Friday, May 23, 2008

Details, details


Life settles into a familiar rhythm so quickly, into a yin and yang, moving to and fro, working, sleeping, eating, handling chores and the unexpected spills and quicksilver moments that bring tears, smiles, sadness and laughter to every day. It takes so little to interrupt the rhythm and leave a void, a feeling of confused bemusement.

The raucous birds argued and gossiped, their cries and conversations carrying through the windows to spear directly into my dreams this morning, to rouse me from a discussion about writing, about a particular writer whose work is good but doesn't go far enough because there are no veins opened. Depression is a good subject, one guaranteed to prick the emotions and set trembling the emotional candle flame but only when the writer digs deep, opens a vein and engages his heart, and thus ours. Nothing written is any good unless it affects the emotions, engages the reader in such a way the experiences become familiar, echoes of personal experience, even if a faint echo. It's not that difficult to learn the mechanics of writing: punctuation, spelling, sentence construction, plot arc, characterization, movement, etc. That can be taught. There is no teacher for reaching the heart of a story, for playing the emotions. It's the different between a violinist or pianist with technical superiority and one who fudges and slurs their way through the difficult passages and still wrings tears or teases smiles from the listener.

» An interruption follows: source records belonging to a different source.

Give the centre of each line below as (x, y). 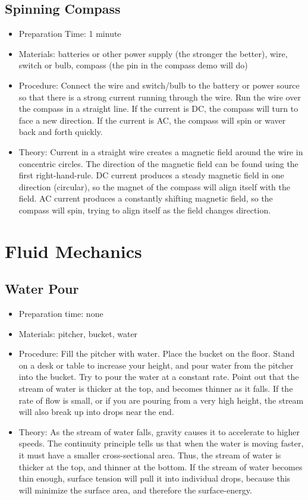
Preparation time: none (61, 314)
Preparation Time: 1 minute (70, 34)
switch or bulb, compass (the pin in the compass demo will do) (133, 65)
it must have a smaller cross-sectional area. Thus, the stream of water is (150, 455)
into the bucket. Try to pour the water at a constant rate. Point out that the (159, 377)
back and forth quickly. (61, 132)
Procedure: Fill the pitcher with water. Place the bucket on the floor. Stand (157, 353)
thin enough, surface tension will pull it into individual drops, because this (155, 478)

I've read stories that were technically bad and yet the story held my interest because the writing had heart. The author made that most painful of sacrifices and opened a vein on the page. And there are movies when the actors say their lines well, imitate the emotions like a mime but fail to inhabit the character or the scene, becoming two-dimensional and flat. That is not to say that bombastic gesturing and emotional fireworks are necessary to draw the audience in; sometimes it is quite the opposite. A soft voice, minimal gestures and sometimes the way a person holds himself, his body language more eloquent than any deftly delivered line is all it takes to make the character, or the writing, come alive. That cannot be taught. It must be lived, learned and internalized.

I've always been a technically good writer, but until I let down my guard, broke through the thick glass wall between me and the audience and opened a vein, my writing was nothing special. It's the same for many well known writers. Technical superiority and experience in writing confers the belief that anything can be good, but it is a false sense of superiority and it's fairly easy to tell. Unfortunately, most of the publishing world is unaware that technical superiority is no substitute for writing with heart, writing that engages the senses with characters that live and breathe as though caught in an unguarded moment. Anyone can write and just about anyone can be published, especially these days when publishing can be a cheap operation, but the shining literary moments when characters inhabit all dimensions are few and far between. Those are the characters and writers that become classics, regardless of genre. Think about it for a moment. Go back through your memory files and list the characters that leap forward. Then reread their stories and I'll bet you find what it is that makes them special. That is what writing is about. That is what writing should be.

I guess what kicked off this literary reverie was a surprise in my mailbox yesterday. I received a check for another anthology containing one of my stories. The book will be available at the beginning of July: Cup of Comfort for Cat Lovers. I drove over to cash the check and ran into a friend who surprised me with a gift, a housewarming gift: four wine glasses in four pastel shades, the very ones I've been eyeing for months. Serendipity. A thoughtful gesture from a caring and intuitive friend.

A moment like that can't be planned nor can the reactions. It's a magical surprise in the familiar rhythm of every day life with heart. The feelings of surprise and delight and the happiness of giving a gift to a friend can be manufactured and retold on the page, but it's the emotions behind the details that set the tone for the characters and the story. It's always in the details.

Like the sound of children going to school in the morning while the birds scold and chatter in the trees as the sun rises over the horizon and fires the trees with gold and crimson, when they're gone they leave a void, a sense of dissonance in the daily rhythms that something is missing or just different. It takes a while to define the missing element, to probe the tiny space where it once fit so securely, before a new rhythm falls into place. It is those moments between one rhythm and another, the emotional blip on the screen, that makes life special and surprising, and it is the writer who notices that transcends the mechanics and gets to the heart of the story and the audience. It's all in the details.